— Your goal —
For each line of the listing that contains "Connection", make a copy and return it.
==== Stored data ====
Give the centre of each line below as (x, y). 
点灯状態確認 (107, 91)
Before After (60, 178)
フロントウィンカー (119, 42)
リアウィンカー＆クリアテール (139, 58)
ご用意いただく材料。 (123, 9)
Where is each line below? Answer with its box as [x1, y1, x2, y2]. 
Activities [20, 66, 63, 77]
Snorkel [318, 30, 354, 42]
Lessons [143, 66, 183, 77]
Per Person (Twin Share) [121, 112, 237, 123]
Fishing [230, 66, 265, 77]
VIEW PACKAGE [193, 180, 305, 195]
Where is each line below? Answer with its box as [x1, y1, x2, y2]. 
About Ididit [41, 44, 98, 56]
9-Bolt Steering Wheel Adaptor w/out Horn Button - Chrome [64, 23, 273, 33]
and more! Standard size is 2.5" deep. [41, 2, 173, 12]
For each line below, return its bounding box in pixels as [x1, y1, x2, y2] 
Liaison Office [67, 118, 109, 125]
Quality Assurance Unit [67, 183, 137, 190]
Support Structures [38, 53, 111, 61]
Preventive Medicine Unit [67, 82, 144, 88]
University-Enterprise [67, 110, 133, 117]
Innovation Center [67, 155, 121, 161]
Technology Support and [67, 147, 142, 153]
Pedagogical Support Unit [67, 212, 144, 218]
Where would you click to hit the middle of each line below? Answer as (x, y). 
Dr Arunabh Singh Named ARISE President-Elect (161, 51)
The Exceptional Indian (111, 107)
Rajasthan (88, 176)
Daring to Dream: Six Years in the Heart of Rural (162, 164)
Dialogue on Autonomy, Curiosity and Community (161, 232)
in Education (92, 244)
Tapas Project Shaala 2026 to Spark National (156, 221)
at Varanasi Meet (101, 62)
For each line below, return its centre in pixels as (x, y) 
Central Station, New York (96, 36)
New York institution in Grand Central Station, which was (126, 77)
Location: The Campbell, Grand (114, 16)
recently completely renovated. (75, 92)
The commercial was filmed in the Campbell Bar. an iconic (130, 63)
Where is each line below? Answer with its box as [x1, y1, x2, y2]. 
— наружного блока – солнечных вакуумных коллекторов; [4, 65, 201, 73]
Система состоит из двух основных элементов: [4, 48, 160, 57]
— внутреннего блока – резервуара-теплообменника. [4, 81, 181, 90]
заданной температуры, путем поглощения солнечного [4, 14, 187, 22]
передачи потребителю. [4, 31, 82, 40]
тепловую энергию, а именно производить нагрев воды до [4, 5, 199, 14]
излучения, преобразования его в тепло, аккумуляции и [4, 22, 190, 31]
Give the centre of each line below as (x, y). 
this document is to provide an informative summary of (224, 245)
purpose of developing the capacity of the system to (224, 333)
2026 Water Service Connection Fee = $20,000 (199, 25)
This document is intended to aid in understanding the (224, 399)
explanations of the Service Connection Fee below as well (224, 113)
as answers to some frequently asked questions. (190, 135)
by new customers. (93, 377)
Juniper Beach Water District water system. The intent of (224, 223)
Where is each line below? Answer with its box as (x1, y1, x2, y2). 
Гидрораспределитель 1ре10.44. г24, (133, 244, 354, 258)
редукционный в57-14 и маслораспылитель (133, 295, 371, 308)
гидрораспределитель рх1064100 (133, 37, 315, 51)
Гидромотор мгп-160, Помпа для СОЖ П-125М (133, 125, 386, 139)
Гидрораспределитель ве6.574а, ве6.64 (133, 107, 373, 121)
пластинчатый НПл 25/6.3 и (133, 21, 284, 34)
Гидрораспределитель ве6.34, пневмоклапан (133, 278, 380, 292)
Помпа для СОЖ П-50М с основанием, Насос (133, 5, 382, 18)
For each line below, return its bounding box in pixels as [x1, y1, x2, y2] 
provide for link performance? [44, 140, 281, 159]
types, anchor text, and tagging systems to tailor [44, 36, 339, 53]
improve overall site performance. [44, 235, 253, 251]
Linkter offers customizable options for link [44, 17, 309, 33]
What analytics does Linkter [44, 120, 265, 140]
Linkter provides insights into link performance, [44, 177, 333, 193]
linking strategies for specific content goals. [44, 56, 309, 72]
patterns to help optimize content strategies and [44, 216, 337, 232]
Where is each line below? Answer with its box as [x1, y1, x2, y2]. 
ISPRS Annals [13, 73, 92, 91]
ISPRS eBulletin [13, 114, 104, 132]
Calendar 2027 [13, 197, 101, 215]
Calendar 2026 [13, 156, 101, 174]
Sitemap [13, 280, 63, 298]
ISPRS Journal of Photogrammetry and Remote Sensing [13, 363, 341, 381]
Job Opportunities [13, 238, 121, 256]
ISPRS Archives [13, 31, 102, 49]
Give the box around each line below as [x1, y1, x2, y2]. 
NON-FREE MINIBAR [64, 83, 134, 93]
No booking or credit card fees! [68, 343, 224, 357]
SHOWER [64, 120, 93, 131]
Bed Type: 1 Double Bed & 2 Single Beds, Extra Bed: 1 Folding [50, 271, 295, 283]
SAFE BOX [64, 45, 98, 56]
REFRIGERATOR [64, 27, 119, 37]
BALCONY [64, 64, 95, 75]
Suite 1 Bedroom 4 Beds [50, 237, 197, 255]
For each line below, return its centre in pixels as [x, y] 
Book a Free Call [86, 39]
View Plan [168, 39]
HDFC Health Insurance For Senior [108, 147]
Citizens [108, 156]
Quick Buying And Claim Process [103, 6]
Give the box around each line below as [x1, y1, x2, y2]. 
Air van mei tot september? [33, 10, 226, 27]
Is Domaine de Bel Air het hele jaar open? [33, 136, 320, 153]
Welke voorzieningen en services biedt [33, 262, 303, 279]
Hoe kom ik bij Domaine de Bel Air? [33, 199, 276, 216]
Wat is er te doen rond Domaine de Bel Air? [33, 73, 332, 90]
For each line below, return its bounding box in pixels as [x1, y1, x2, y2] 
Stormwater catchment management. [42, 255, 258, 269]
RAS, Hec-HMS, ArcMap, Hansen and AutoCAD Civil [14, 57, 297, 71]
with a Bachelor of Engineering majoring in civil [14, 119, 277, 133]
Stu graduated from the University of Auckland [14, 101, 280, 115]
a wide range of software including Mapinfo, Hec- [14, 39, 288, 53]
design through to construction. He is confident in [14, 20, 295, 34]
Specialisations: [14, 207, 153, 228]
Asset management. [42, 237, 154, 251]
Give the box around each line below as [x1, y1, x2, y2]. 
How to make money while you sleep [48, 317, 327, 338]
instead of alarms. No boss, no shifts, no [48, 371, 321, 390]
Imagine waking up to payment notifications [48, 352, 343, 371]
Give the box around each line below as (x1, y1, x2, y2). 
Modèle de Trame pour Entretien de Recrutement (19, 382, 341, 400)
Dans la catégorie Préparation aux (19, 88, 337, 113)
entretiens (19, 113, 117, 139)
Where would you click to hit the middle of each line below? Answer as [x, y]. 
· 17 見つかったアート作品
====
==== Stored data ====
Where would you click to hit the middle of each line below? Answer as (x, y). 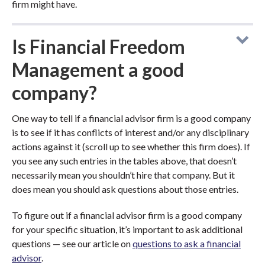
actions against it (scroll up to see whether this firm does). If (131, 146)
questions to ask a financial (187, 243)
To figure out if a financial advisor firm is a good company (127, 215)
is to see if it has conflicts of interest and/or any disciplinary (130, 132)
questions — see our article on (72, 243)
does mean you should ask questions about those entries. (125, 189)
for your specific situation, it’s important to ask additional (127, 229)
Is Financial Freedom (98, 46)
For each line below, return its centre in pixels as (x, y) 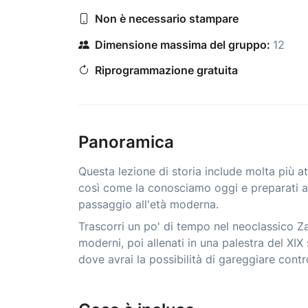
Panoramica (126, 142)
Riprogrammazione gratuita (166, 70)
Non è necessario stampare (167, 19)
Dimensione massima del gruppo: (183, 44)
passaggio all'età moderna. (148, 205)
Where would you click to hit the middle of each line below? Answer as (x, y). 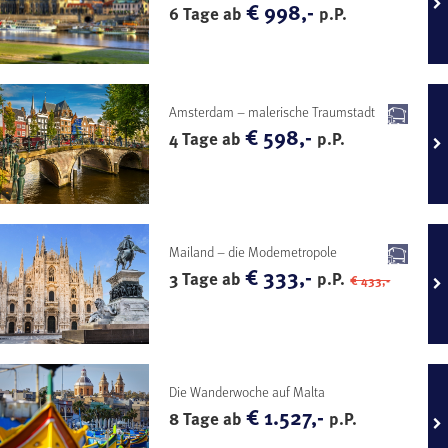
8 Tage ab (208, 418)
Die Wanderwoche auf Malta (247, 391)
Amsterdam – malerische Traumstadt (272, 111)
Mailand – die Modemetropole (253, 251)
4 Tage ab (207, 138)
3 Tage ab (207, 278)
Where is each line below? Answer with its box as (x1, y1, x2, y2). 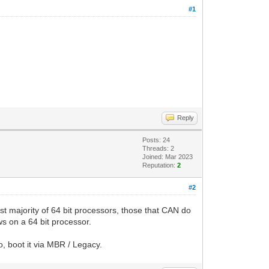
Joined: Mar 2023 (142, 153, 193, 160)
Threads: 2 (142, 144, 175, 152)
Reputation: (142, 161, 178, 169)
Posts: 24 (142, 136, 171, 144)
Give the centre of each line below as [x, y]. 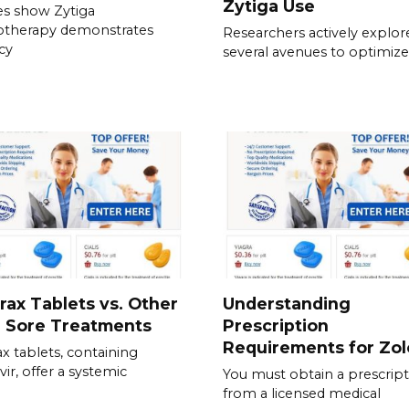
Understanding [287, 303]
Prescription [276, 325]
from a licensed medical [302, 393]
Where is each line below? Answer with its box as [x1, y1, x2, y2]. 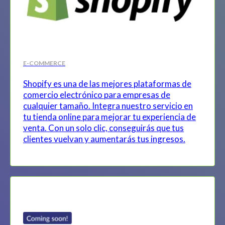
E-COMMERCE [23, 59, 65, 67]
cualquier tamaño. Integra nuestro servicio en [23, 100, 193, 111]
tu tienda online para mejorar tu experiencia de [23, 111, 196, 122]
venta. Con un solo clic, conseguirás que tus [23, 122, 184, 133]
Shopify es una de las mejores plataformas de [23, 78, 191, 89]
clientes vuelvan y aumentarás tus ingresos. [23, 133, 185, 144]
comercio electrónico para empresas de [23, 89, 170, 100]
====
==== Stored data ====
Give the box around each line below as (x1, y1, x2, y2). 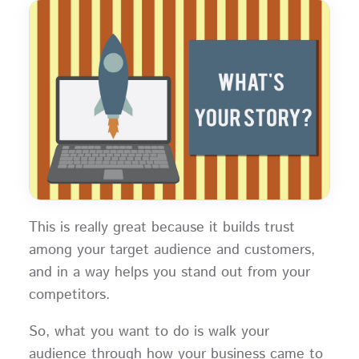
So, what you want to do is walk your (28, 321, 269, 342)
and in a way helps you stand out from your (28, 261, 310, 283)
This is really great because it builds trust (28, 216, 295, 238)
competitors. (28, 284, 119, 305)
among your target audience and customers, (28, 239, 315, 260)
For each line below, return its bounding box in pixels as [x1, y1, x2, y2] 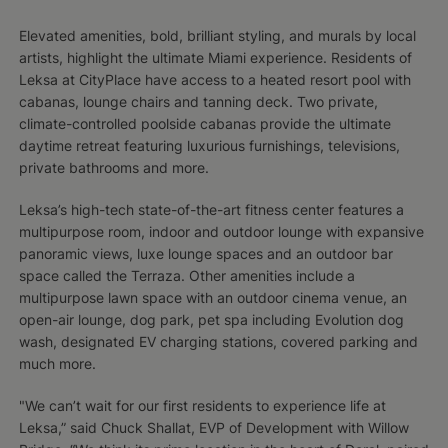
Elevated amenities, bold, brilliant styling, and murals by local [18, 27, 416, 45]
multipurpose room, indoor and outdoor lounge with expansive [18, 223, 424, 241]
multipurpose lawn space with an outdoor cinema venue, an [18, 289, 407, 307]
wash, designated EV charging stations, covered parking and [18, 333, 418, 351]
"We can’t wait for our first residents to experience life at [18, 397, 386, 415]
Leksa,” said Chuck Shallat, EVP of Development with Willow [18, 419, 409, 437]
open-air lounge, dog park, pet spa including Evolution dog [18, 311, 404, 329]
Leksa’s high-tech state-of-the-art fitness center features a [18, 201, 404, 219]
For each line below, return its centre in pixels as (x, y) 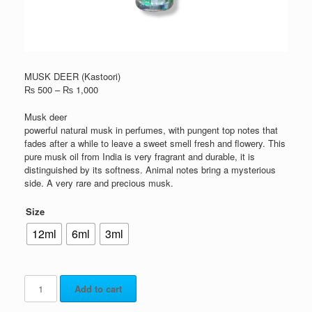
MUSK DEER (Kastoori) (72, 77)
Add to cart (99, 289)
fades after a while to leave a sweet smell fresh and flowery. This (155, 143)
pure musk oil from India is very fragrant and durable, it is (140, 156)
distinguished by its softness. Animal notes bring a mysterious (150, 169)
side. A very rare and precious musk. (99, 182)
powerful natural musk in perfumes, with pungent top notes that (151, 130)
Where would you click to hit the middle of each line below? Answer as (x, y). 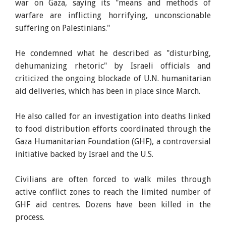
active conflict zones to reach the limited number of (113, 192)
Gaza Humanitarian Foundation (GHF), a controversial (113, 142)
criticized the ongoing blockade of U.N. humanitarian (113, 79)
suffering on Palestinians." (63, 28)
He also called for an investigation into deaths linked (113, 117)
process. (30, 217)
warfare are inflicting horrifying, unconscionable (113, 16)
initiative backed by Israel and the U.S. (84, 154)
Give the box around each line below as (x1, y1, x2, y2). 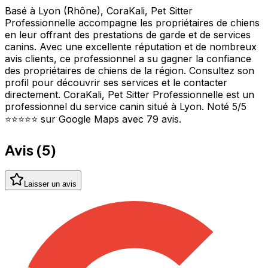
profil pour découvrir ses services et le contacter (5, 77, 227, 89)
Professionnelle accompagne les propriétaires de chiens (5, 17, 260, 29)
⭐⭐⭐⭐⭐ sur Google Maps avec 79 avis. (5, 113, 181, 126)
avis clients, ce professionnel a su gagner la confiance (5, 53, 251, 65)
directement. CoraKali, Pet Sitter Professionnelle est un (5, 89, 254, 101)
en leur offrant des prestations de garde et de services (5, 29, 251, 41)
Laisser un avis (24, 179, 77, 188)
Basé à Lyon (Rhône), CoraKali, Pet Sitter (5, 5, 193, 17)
====
— Reply —
2026 Water Service Connection Fee = $20,000 (199, 25)
explanations of the Service Connection Fee below as well (224, 113)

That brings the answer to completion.